**Required work:**
Transcribe the records in full, keeping every word exactly as given.

++++++++++++++++++++

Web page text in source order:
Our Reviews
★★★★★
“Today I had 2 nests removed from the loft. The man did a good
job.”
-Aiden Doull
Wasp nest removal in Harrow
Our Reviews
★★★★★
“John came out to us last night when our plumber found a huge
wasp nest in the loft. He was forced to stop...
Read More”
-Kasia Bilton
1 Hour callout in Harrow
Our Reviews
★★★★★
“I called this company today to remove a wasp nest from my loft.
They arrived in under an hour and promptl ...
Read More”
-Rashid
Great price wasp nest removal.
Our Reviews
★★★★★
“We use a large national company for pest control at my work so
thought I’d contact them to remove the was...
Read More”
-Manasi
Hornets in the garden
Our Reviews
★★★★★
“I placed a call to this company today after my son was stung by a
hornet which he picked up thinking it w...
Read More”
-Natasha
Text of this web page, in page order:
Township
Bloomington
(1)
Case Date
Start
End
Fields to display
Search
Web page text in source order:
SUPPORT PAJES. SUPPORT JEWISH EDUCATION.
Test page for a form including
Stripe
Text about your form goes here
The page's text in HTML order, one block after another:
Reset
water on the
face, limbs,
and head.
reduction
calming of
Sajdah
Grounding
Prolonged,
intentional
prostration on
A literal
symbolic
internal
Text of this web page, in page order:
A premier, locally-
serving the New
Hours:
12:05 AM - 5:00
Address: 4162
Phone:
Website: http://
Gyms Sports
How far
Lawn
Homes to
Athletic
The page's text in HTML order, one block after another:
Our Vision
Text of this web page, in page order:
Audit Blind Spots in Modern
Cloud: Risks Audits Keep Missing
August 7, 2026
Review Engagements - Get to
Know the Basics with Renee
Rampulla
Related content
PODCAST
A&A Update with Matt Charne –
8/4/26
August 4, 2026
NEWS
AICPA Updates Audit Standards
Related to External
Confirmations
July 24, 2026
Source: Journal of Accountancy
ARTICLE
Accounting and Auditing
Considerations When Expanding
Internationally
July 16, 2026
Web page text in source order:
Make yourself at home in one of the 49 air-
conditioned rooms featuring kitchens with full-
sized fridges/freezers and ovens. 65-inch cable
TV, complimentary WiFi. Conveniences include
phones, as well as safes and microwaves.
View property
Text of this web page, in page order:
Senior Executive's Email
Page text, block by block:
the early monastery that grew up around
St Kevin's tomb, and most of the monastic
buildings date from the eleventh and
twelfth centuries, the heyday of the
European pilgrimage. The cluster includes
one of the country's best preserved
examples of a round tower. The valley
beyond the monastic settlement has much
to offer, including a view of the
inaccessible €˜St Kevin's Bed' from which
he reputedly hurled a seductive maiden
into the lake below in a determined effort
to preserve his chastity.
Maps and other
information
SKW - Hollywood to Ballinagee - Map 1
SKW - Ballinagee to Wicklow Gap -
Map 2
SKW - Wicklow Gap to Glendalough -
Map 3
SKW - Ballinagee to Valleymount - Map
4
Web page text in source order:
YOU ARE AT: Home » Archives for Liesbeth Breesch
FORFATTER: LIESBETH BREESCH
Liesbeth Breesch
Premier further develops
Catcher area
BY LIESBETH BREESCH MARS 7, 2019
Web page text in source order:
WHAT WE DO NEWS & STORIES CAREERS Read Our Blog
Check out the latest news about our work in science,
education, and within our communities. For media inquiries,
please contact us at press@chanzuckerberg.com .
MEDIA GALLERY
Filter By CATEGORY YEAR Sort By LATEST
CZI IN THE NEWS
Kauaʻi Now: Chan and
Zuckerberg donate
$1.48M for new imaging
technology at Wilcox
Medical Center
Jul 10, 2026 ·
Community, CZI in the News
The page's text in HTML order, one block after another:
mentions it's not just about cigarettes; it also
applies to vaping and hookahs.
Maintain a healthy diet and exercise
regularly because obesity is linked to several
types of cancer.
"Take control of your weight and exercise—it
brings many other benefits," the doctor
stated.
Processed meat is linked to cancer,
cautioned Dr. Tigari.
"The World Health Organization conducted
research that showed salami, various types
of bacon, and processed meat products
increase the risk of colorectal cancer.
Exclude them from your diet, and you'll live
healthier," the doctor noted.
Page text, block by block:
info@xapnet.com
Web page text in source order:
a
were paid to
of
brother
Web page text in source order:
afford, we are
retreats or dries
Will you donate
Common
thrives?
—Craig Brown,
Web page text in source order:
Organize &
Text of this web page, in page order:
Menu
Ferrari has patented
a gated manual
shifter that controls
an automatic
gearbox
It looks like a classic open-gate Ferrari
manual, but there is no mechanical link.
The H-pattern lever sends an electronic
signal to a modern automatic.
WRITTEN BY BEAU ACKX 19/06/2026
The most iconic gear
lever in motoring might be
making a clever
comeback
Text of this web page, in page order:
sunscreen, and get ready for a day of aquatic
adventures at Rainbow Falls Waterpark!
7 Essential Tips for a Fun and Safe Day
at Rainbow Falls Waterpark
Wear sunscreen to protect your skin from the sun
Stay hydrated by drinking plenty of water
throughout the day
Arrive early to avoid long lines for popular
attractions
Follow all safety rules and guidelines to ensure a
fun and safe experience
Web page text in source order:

++++++++++++++++++++

**Written answer:**
Web page text in source order:
Our Reviews
★★★★★
“Today I had 2 nests removed from the loft. The man did a good
job.”
-Aiden Doull
Wasp nest removal in Harrow
Our Reviews
★★★★★
“John came out to us last night when our plumber found a huge
wasp nest in the loft. He was forced to stop...
Read More”
-Kasia Bilton
1 Hour callout in Harrow
Our Reviews
★★★★★
“I called this company today to remove a wasp nest from my loft.
They arrived in under an hour and promptl ...
Read More”
-Rashid
Great price wasp nest removal.
Our Reviews
★★★★★
“We use a large national company for pest control at my work so
thought I’d contact them to remove the was...
Read More”
-Manasi
Hornets in the garden
Our Reviews
★★★★★
“I placed a call to this company today after my son was stung by a
hornet which he picked up thinking it w...
Read More”
-Natasha
Text of this web page, in page order:
Township
Bloomington
(1)
Case Date
Start
End
Fields to display
Search
Web page text in source order:
SUPPORT PAJES. SUPPORT JEWISH EDUCATION.
Test page for a form including
Stripe
Text about your form goes here
The page's text in HTML order, one block after another:
Reset
water on the
face, limbs,
and head.
reduction
calming of
Sajdah
Grounding
Prolonged,
intentional
prostration on
A literal
symbolic
internal
Text of this web page, in page order:
A premier, locally-
serving the New
Hours:
12:05 AM - 5:00
Address: 4162
Phone:
Website: http://
Gyms Sports
How far
Lawn
Homes to
Athletic
The page's text in HTML order, one block after another:
Our Vision
Text of this web page, in page order:
Audit Blind Spots in Modern
Cloud: Risks Audits Keep Missing
August 7, 2026
Review Engagements - Get to
Know the Basics with Renee
Rampulla
Related content
PODCAST
A&A Update with Matt Charne –
8/4/26
August 4, 2026
NEWS
AICPA Updates Audit Standards
Related to External
Confirmations
July 24, 2026
Source: Journal of Accountancy
ARTICLE
Accounting and Auditing
Considerations When Expanding
Internationally
July 16, 2026
Web page text in source order:
Make yourself at home in one of the 49 air-
conditioned rooms featuring kitchens with full-
sized fridges/freezers and ovens. 65-inch cable
TV, complimentary WiFi. Conveniences include
phones, as well as safes and microwaves.
View property
Text of this web page, in page order:
Senior Executive's Email
Page text, block by block:
the early monastery that grew up around
St Kevin's tomb, and most of the monastic
buildings date from the eleventh and
twelfth centuries, the heyday of the
European pilgrimage. The cluster includes
one of the country's best preserved
examples of a round tower. The valley
beyond the monastic settlement has much
to offer, including a view of the
inaccessible €˜St Kevin's Bed' from which
he reputedly hurled a seductive maiden
into the lake below in a determined effort
to preserve his chastity.
Maps and other
information
SKW - Hollywood to Ballinagee - Map 1
SKW - Ballinagee to Wicklow Gap -
Map 2
SKW - Wicklow Gap to Glendalough -
Map 3
SKW - Ballinagee to Valleymount - Map
4
Web page text in source order:
YOU ARE AT: Home » Archives for Liesbeth Breesch
FORFATTER: LIESBETH BREESCH
Liesbeth Breesch
Premier further develops
Catcher area
BY LIESBETH BREESCH MARS 7, 2019
Web page text in source order:
WHAT WE DO NEWS & STORIES CAREERS Read Our Blog
Check out the latest news about our work in science,
education, and within our communities. For media inquiries,
please contact us at press@chanzuckerberg.com .
MEDIA GALLERY
Filter By CATEGORY YEAR Sort By LATEST
CZI IN THE NEWS
Kauaʻi Now: Chan and
Zuckerberg donate
$1.48M for new imaging
technology at Wilcox
Medical Center
Jul 10, 2026 ·
Community, CZI in the News
The page's text in HTML order, one block after another:
mentions it's not just about cigarettes; it also
applies to vaping and hookahs.
Maintain a healthy diet and exercise
regularly because obesity is linked to several
types of cancer.
"Take control of your weight and exercise—it
brings many other benefits," the doctor
stated.
Processed meat is linked to cancer,
cautioned Dr. Tigari.
"The World Health Organization conducted
research that showed salami, various types
of bacon, and processed meat products
increase the risk of colorectal cancer.
Exclude them from your diet, and you'll live
healthier," the doctor noted.
Page text, block by block:
info@xapnet.com
Web page text in source order:
a
were paid to
of
brother
Web page text in source order:
afford, we are
retreats or dries
Will you donate
Common
thrives?
—Craig Brown,
Web page text in source order:
Organize &
Text of this web page, in page order:
Menu
Ferrari has patented
a gated manual
shifter that controls
an automatic
gearbox
It looks like a classic open-gate Ferrari
manual, but there is no mechanical link.
The H-pattern lever sends an electronic
signal to a modern automatic.
WRITTEN BY BEAU ACKX 19/06/2026
The most iconic gear
lever in motoring might be
making a clever
comeback
Text of this web page, in page order:
sunscreen, and get ready for a day of aquatic
adventures at Rainbow Falls Waterpark!
7 Essential Tips for a Fun and Safe Day
at Rainbow Falls Waterpark
Wear sunscreen to protect your skin from the sun
Stay hydrated by drinking plenty of water
throughout the day
Arrive early to avoid long lines for popular
attractions
Follow all safety rules and guidelines to ensure a
fun and safe experience
Web page text in source order:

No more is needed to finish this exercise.